CS 5761 - Introduction to Natural Language Processing
Programming Assignment 2 - Demo in Lab on Monday, Feb 11 at 4pm
(submit code via email to patw0006@d.umn.edu before lab, and bring
written work to the lab)
Objectives
To gain experience with Finite State Automata and Perl regular expressions.
Specification
Design a Finite State Automata that will accept any expression that
refers to a specific date (month, day, and/or year) and another that
will accept any expression that refers to a specific time of day,
regardless of how formally (e.g., the fifth day of March, eleven in the
morning) or concisely (e.g. Mar 5, 11am) it may be expressed. Refer
to problems 2.4 and 2.6 in the Jurafsky and Martin text (page 54) for
additional description.
Use these FSA's as the basis of a Perl program that puts tags around
dates and times in text. This program should use regular expressions
extensively. Remember that any FSA can be equivalently expressed by a
regular expression, so you should develop your FSAs first and then convert
them into regular expressions. The Perl regular expression will take care
of a lot of the work in this assignment, if you allow it to do so!
Time expressions should be marked by [time] and [/time], and
date expressions by [date] and [/date]. For example,
INPUT:
I was born at midnight on March 15. My sister will arrive at 4:00 am on
Monday, June 30. I can't remember if my father was born in April 1943
or 1944. Where were you at 1 o'clock on 11/21/00?
OUTPUT:
I was born at [time] midnight [/time] on [date] March 15 [/date] . My
sister will arrive at [time] 4:00 am [/time] on [date] Monday, June 30
[/date] . I can't remember if my father was born in [date] April 1943
[/date] or [date] 1944 [/date] . Where were you at [time] 1 o'clock
[/time] on [date] 11/21/00 [/date] ?
Your program will be demoed on text from the Wall Street Journal similar
to this. Please turn in your FSA diagrams
in the lab. You may do this in pencil and paper, but it should be legible.

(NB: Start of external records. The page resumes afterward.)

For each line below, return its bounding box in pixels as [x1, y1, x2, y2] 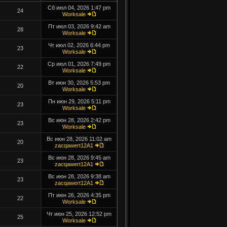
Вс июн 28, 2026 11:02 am [47, 136, 111, 142]
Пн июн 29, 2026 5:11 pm [48, 98, 110, 104]
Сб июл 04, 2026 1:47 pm [48, 5, 110, 11]
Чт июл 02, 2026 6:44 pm [48, 42, 110, 48]
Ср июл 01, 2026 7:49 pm [48, 61, 110, 67]
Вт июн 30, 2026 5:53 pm [48, 80, 110, 86]
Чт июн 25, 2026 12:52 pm [47, 211, 111, 217]
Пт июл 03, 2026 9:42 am [48, 23, 110, 29]
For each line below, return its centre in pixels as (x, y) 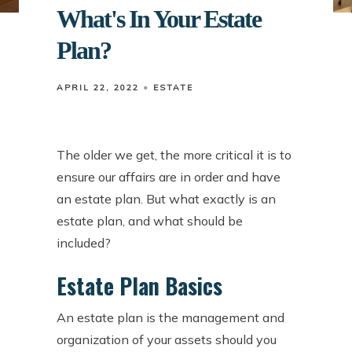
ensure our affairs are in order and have (169, 177)
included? (84, 243)
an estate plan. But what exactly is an (166, 199)
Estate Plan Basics (139, 286)
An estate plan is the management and (170, 317)
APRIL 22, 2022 (98, 88)
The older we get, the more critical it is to (174, 155)
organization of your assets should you (167, 339)
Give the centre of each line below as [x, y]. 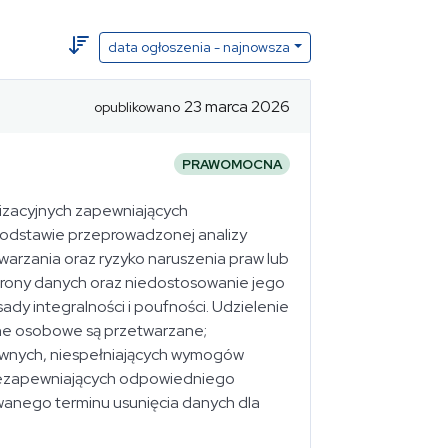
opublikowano [137, 106]
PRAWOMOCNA [232, 164]
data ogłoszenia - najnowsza [199, 47]
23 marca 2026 [237, 106]
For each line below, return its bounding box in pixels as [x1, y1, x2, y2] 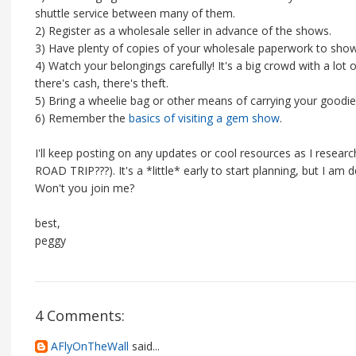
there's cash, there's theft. [35, 75, 168, 91]
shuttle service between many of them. [35, 6, 235, 21]
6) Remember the [35, 110, 129, 126]
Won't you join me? [35, 180, 134, 195]
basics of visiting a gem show [129, 110, 280, 126]
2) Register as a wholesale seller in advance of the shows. [35, 23, 331, 38]
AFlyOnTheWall [51, 339, 129, 354]
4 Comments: [35, 306, 125, 325]

Make sure that all edges are labeled.
Policies (from syllabus)
All programming assignments and your project will be demonstrated during
designated lab sessions. You should also submit an electronic copy of
your source code to the TA prior to the designated demo session. (His
email address is patw0006@d.umn.edu.) There is no other way to submit
your programming assignments or project. Failure to submit AND demo on
time will result in a zero.
Any code you submit should be commented. I must be able to understand
what your code does simply by reading the comments. This understanding
should extend down to the details of your code. So do not simply
describe the input and output, also include comments that describe
your particular algorithm and coding techniques. Failure to comment
to this degree will result in a zero.
All assignments and the project are to be done individually. You are
required to write your own code. Unless otherwise specified, you must
only turn in code that you personally wrote. The only possible exception
to this is if I tell you to use a module that is available in a book
or online archive. However, I will clearly indicate when this is
permissible. Violations of this policy will result in severe grading
penalties and/or failure in the class.